Data: The data is the same as the second homework, i.e. available on the Kaggle website1 . The file is called data.zip , which contains similar structure as the data for the first homework. Unzip data.zip to a local folder called data/ .

Pretrained Word Embeddings: You are also provided a file containing pretrained word embeddings, called glove.6B.100d.word2vec_format.txt.zip 2 . Unzipping this file will give you a single large file (330MB) called glove.6B.100d.word2vec_format.txt , which you should put in the same folder as the code. If you open it (using something that can handle large files), you will see it simply contains 100 numbers for each word, i.e. its embedding vector, for 400,000 words, sorted by their frequency.
Source Code Code is available for you to develop your submission, at https://canvas.eee.uci.edu/courses/ 9097/assignments/182968. There are two main files, compute_features/py and clustering.py , that you will need to run. First, execute:
python3 compute_features.py
You can also use PyCharm, etc. This does a number of things for you (you should be able to understand the code):
◦ Use pretrained word embeddings to compute a vector for each review in the training data, by averaging the embeddings of the words that appear in the review. To be able to use in other scripts, the script saves these features to a file called reviews_features_dense_pretrained.pkl .
◦ Learn custom word embeddings based on the reviews in the training data, using parameters defined inget_custom_word_embeddings() . Feel free to change these parameters  in the course of the homework.
These learned word embeddings are saved in a file called custom_word_embeddings.pkl .
◦ Use these custom embeddings to compute a feature vector for each review, which is just the average em bedding of the words in the review. This is different from pretrained embeddings since here we are using the word embeddings that you learned on this dataset. The feature vectors of the reviews are stored in a file called reviews_features_dense_custom.pkl .

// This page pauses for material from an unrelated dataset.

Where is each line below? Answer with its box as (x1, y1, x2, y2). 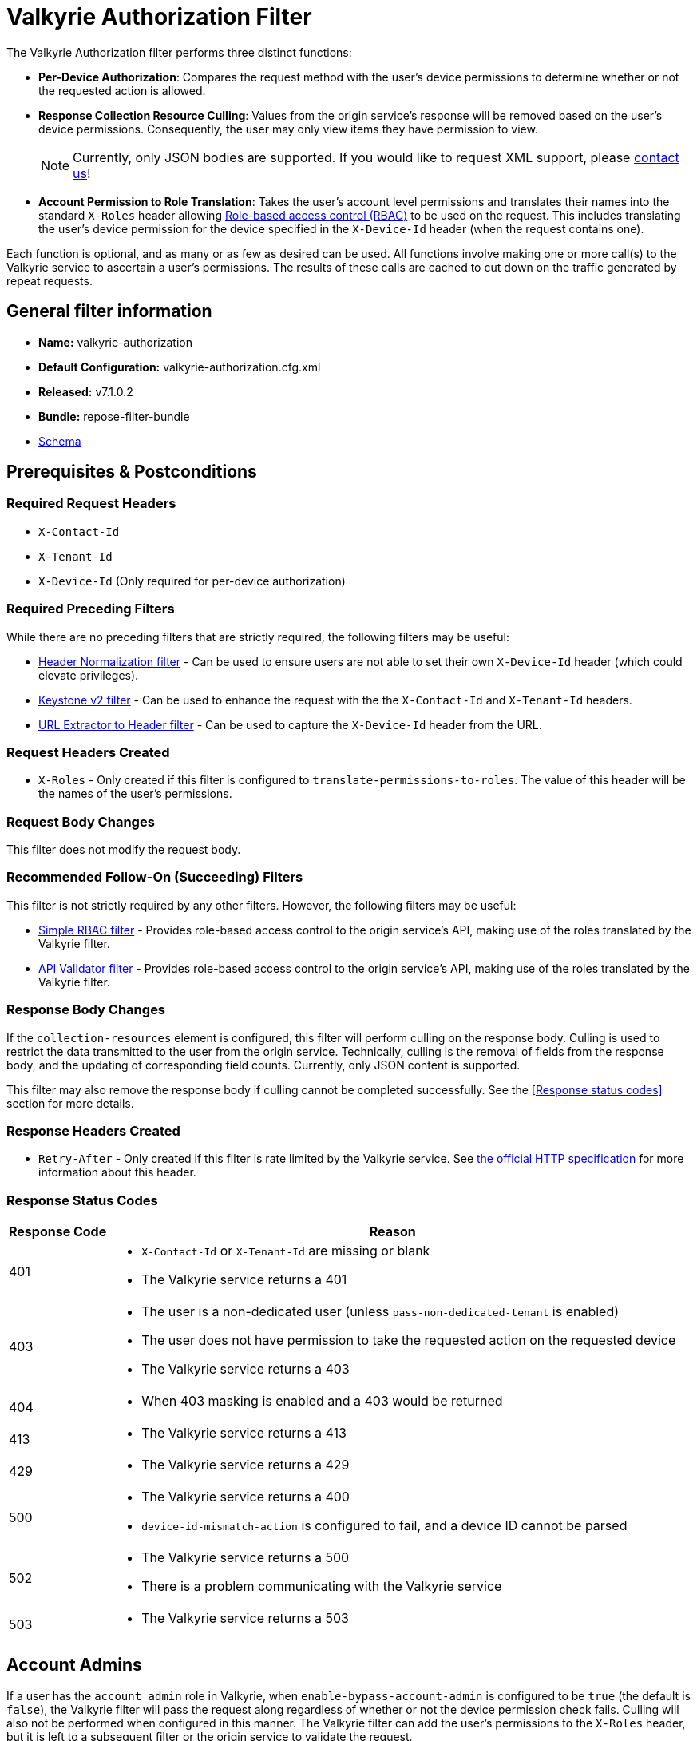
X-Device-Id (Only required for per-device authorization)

◦ Finally, the code also writes out a simple TfidfVectorizer -based sparse vector for each review to a file called reviews_features_sparse.pkl . Again, feel free to change the default vectorizer, if you feel it will have a significant impact on the results.
The second file, clustering.py , trains a K-nearest neighbor classifier based on the parameters. The main pa rameter is -features , which allows you to specify which type of feature ( sparse , pretrained , or custom ) will be used for clustering. The second parameter is -k , is optional, and runs the code in two modes.

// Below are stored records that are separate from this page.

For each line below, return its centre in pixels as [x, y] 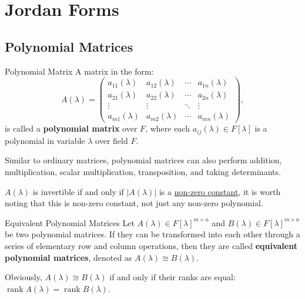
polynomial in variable [45, 140]
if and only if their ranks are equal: [172, 277]
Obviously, [24, 277]
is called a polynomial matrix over [71, 128]
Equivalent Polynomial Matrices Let [70, 222]
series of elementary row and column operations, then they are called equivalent [151, 245]
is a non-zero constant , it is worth [220, 191]
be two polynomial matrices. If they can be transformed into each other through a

1. When the -k is omitted and the code it executed:
python3 clustering.py -features <put feature type here> it trains a bunch of classifiers for different Ks, and outputs the intertia vs K graph that can be used to select the K (as we talked about in class, using the elbow method). Feel free to modify the range of K (in <feature type>_plot_k_vs_inertia() ) and other parameters of the classifier, like the metric, in clustering() .
2. Once you have identified the K, and other parameters, for the features, you can include -k and execute:
python3 clustering.py -k <put K here> -features <put feature type here>
This time, it merely trains a single classifier with the K you have chosen, and prints out its purity on the training data. It also writes out the clusters into a file called <feature type>_clusters.csv , describing the cluster assignment of every review in the training data.
Word Embeddings
The first part of the assignment requires and investigation of the similarities and differences between different word and document representations.
Words
First, you will need to compare and contrast pretrained and custom word embeddings in neighborhood they capture. Once you are happy with the parameters of the custom word embeddings in compute_features.py , you can load the embeddings and run nearest neighbor queries, as shown in the included Jupyter notebook word_embeddings.ipynb . Use this to explore words that highlight the similarity and differences between the two word embeddings. You can also encouraged to use other handy functions in gensim like closer_than , distance(s) , rank , n_similarity , doesnt_match , etc.3 If you want to plot some words in 2D to show the difference, refer to the in-class notebook available here: https://canvas.eee.uci.edu/courses/9097/ assignments/182980.
Reviews
There are now three options for vectors for the reviews: sparse vectors, dense vectors using pretrained embeddings, and dense vectors using custom embeddings. In order to compare these three representations, we will primarily rely on nearest neighbors, i.e. you will show how these different representations result in different neighbors. The code for making these queries is available in the notebook as well, but use your intuitions and insights from the differences in word neighbors above to guide your choices. You are welcome to change the parameters of the nearest neighbor search, such as the metric, etc.
Clustering
You will now explore these unsupervised methods in their application to K-Means clustering on the movie reviews.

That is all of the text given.